Beberapa penelitian menyatakan lavender bisa membantu meredakan sakit setelah sayatan bedah atau episiotomi. Anda bisa tambahkan beberapa tetes minyak lavender ke air mandi atau gunakan minyak langsung pada jaringan antara bukaan vagina dan anus. Hubungi dokter bila rasa sakit semakin berat, Anda mengalami demam atau luka mengeluarkan nanah. Ini bisa jadi tanda infeksi.

Bunda, untuk memastikan Anda tidak menerima episiotomi yang tidak dibutuhkan, bicarakan pada dokter lebih awal tentang prosedur ini. Tanyakan seberapa sering dokter melakukannya dan pada kondisi apa ia akan melakukan episiotomi, serta bagaimana ia bisa membantu menghindarinya. Juga tanyakan hal ini ke dokter lain, untuk berjaga bila Anda harus ditangani oleh dokter lain saat melahirkan. Penelitian menunjukkan bidan cenderung lebih sedikit melakukan episiotomi dibanding dokter.

Mengatasi Rasa Sakit Akibat Episiotomi

Wajar bila terasa sakit setelah prosedur episiotomi. Obat pereda rasa sakit seperti paracetamol bisa meringankan sakit dan aman digunakan bila ibu menyusui. Tapi ibuprofen tidak boleh digunakan bila bayi lahir prematur (sebelum kehamilan 37 minggu) atau memiliki berat lahir rendah.
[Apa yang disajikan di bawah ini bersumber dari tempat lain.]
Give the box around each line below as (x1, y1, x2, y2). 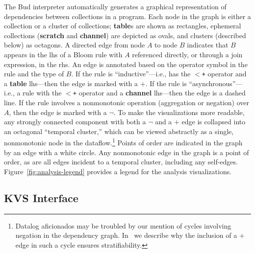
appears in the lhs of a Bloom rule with (4, 49, 123, 59)
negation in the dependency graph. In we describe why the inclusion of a (15, 230, 237, 240)
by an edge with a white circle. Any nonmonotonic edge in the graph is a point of (4, 147, 249, 157)
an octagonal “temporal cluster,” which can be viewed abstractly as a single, (4, 126, 234, 136)
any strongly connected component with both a (4, 116, 146, 127)
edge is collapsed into (181, 116, 246, 127)
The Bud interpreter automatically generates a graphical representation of (4, 1, 227, 11)
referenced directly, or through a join (132, 49, 243, 59)
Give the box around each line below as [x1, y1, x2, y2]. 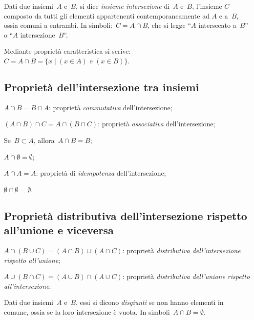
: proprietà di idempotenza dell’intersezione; [36, 168, 166, 178]
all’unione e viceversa [4, 222, 114, 238]
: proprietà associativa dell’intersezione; [98, 119, 215, 129]
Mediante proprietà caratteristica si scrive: [4, 46, 131, 56]
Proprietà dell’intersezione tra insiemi [4, 79, 199, 94]
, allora [33, 135, 55, 145]
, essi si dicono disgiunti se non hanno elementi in [76, 297, 224, 307]
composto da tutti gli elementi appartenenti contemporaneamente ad [4, 10, 210, 20]
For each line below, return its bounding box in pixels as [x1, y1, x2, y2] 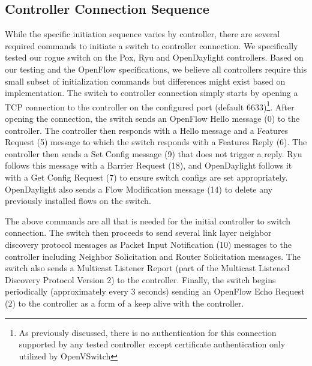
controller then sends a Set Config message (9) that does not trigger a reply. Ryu [5, 147, 302, 160]
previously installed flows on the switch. [5, 194, 151, 207]
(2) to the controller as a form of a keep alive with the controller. [5, 296, 244, 309]
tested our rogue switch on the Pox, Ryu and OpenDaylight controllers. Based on [5, 51, 304, 64]
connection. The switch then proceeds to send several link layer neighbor [5, 226, 272, 239]
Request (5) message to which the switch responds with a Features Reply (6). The [5, 136, 307, 148]
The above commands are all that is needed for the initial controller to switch [5, 214, 290, 227]
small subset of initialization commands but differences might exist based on [5, 74, 286, 87]
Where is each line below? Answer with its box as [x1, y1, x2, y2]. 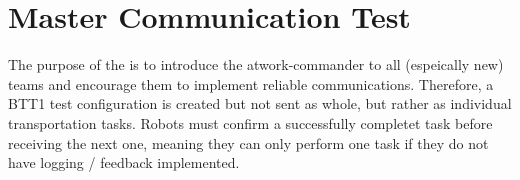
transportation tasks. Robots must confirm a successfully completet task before [8, 112, 493, 133]
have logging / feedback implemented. [8, 152, 240, 173]
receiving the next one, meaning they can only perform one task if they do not [8, 132, 489, 153]
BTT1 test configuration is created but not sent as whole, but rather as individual [8, 93, 512, 114]
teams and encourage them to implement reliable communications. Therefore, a [8, 73, 494, 94]
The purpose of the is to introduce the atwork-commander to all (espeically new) [8, 54, 504, 75]
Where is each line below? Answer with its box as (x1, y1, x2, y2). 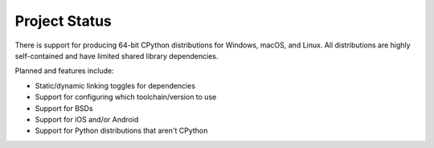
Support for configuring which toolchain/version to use (35, 92, 217, 102)
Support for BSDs (35, 103, 93, 113)
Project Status (14, 12, 113, 30)
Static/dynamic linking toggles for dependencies (35, 80, 196, 90)
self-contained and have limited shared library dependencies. (14, 51, 219, 60)
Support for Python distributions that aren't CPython (35, 125, 208, 136)
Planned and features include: (14, 66, 114, 76)
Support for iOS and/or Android (35, 114, 139, 124)
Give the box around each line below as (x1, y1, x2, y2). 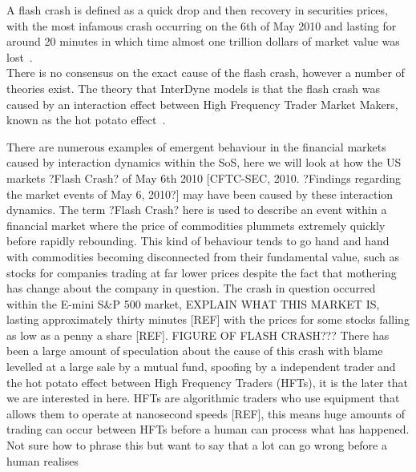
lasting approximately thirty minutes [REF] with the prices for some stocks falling (6, 311, 410, 328)
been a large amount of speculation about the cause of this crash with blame (6, 342, 383, 359)
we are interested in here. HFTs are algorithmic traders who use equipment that (6, 389, 400, 406)
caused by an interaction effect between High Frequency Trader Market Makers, (6, 95, 398, 112)
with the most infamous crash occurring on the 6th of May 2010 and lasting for (6, 17, 397, 34)
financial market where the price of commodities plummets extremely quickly (6, 216, 386, 233)
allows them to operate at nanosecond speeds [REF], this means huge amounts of (6, 405, 405, 422)
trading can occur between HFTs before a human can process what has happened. (6, 421, 410, 438)
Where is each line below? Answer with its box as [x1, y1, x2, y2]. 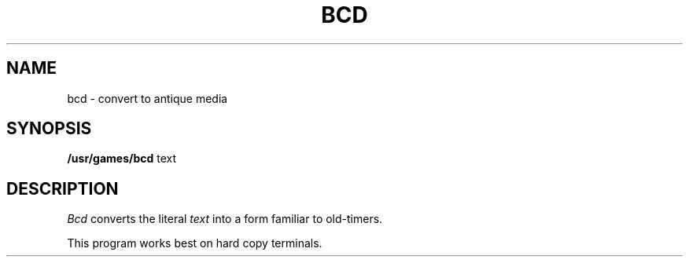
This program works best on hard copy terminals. [67, 236, 322, 250]
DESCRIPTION [6, 178, 119, 199]
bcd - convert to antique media [67, 91, 228, 105]
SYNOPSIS [6, 119, 92, 139]
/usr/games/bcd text [67, 152, 177, 166]
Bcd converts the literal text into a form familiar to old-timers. [67, 212, 383, 226]

Aspirin juga tidak dianjurkan karena bisa masuk ke tubuh ke bayi melalui ASI.

Penelitian menyebutkan sekitar 1 persen wanita akan merasakan sakit yang berat yang sangat mempengaruhi aktivitas sehari-hari setelah episiotomi. Bila ini terjadi, Anda perlu mengatasi rasa sakit dengan obat pereda sakit yang lebih kuat, seperti codeine. Tapi obat ini bisa mempengaruhi kemampuan Anda untuk menyusui. Dokter atau bidan akan memberi Anda saran berkaitan dengan hal ini.

Berhubungan Seks Setelah Episiotomi

Perineum akan benar-benar sembuh dalam 4 hingga 6 minggu setelah melahirkan, jadi bila dokter sudah mengizinkan atau Anda merasa sehat, Anda bisa melakukan hubungan seks setelah masa ini. Sebelumnya, Anda bisa mandi air hangat dan perbanyak waktu untuk foreplay. Posisi di atas atau berbaring miring lebih dianjurkan agar Anda memiliki kontrol dalam penetrasi.

Coba rileks sebisa mungkin dan gunakan pelumas agar seks jadi lebih nyaman. Ini sangat membantu bila Anda menyusui, karena laktasi menurunkan tingkat estrogen, yang menurunkan jumlah pelumas yang vagina produksi. Banyak wanita terus menggunakan pelumas selama berhubungan seks hingga berhenti menyusui.

Bicaralah pada dokter bila Bunda masih terasa sakit dan tidak nyaman saat berhubungan intim setelah melahirkan. Anda mungkin membutuhkan terapi untuk mengatasi masalah setelah melahirkan, termasuk rasa sakit selama berhubungan seks.